About this exercise ::
Give back one number only: how many lines in the material below contain "Alanna".

Data for this exercise ::
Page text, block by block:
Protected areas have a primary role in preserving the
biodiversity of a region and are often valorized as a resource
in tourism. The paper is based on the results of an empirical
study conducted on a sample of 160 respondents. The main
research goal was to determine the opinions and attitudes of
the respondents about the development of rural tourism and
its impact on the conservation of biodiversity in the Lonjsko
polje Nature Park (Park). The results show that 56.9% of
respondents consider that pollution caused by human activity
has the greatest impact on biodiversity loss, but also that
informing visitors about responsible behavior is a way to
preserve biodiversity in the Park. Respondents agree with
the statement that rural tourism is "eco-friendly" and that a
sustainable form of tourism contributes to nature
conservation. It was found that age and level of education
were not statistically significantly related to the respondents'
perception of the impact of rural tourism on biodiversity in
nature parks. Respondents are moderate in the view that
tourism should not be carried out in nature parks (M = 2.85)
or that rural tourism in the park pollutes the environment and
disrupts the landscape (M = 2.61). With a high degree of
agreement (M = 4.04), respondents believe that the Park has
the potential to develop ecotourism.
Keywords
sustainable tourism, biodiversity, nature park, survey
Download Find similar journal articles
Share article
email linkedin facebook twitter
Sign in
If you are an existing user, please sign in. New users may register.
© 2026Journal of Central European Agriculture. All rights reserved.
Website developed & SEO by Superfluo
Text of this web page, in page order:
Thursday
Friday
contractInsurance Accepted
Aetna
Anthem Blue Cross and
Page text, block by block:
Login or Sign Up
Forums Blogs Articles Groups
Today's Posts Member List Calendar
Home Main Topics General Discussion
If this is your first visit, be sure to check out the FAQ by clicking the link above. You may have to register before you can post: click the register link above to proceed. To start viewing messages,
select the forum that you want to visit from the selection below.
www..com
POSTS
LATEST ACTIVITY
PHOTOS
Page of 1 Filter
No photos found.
==
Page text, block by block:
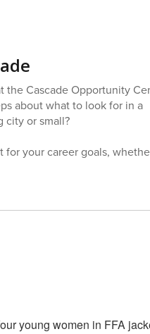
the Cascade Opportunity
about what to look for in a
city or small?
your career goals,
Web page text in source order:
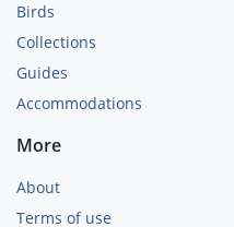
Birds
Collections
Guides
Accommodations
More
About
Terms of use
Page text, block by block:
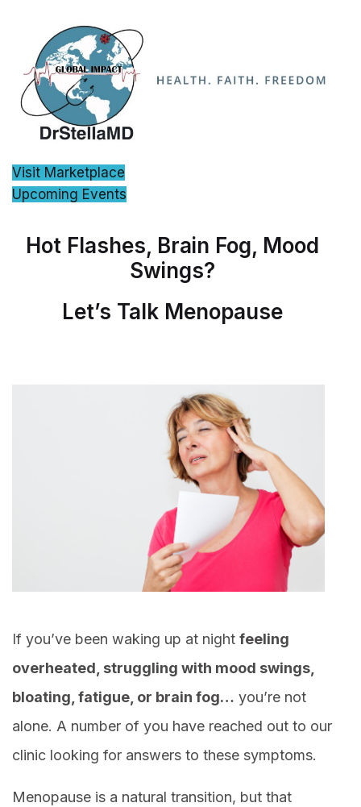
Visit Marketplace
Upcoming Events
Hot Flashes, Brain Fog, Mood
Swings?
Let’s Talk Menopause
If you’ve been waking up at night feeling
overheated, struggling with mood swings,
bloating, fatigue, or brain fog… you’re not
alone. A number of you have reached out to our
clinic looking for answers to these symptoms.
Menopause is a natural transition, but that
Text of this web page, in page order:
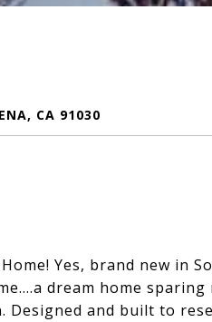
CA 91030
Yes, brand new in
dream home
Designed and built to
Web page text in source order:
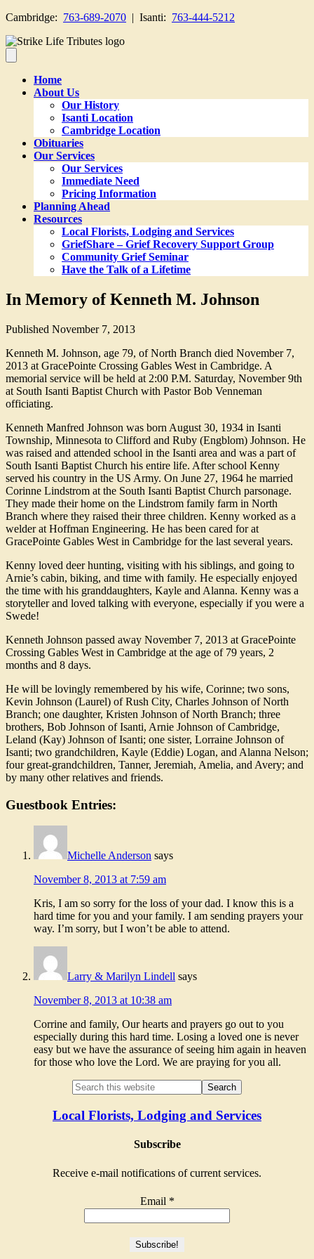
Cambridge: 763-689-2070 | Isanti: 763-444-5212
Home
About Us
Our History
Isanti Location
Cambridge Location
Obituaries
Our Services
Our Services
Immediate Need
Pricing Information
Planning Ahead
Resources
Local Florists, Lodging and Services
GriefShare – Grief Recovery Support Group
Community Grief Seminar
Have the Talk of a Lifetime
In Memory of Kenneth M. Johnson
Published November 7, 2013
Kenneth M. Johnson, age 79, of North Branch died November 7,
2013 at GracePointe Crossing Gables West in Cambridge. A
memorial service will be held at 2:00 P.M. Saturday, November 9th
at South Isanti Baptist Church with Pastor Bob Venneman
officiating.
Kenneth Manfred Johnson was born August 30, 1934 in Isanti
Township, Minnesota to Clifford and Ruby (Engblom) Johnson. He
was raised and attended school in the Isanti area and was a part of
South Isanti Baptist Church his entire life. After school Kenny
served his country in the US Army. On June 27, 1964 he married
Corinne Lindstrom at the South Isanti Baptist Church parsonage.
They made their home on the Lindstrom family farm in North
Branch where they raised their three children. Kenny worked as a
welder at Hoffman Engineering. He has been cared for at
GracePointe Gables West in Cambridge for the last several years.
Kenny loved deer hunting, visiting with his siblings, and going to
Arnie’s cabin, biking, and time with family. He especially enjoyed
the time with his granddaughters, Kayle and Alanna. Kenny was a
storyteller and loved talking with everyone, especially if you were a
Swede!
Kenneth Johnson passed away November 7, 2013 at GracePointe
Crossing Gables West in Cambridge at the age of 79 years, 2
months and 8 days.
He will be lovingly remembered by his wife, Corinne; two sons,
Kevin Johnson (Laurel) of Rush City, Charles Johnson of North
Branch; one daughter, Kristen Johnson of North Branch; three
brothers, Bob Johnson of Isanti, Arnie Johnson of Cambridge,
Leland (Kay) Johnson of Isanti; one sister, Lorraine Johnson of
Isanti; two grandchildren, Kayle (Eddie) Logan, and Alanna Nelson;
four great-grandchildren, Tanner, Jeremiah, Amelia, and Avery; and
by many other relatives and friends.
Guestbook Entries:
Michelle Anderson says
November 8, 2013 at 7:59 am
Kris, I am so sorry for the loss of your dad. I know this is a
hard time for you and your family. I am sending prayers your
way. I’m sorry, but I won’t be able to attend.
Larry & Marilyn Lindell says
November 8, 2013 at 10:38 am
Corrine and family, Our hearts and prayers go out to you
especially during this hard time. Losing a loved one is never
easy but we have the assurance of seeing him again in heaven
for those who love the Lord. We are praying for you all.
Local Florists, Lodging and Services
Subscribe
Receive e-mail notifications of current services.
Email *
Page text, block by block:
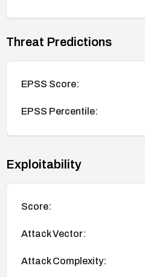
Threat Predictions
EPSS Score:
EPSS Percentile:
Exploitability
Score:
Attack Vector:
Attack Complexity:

The answer ::
2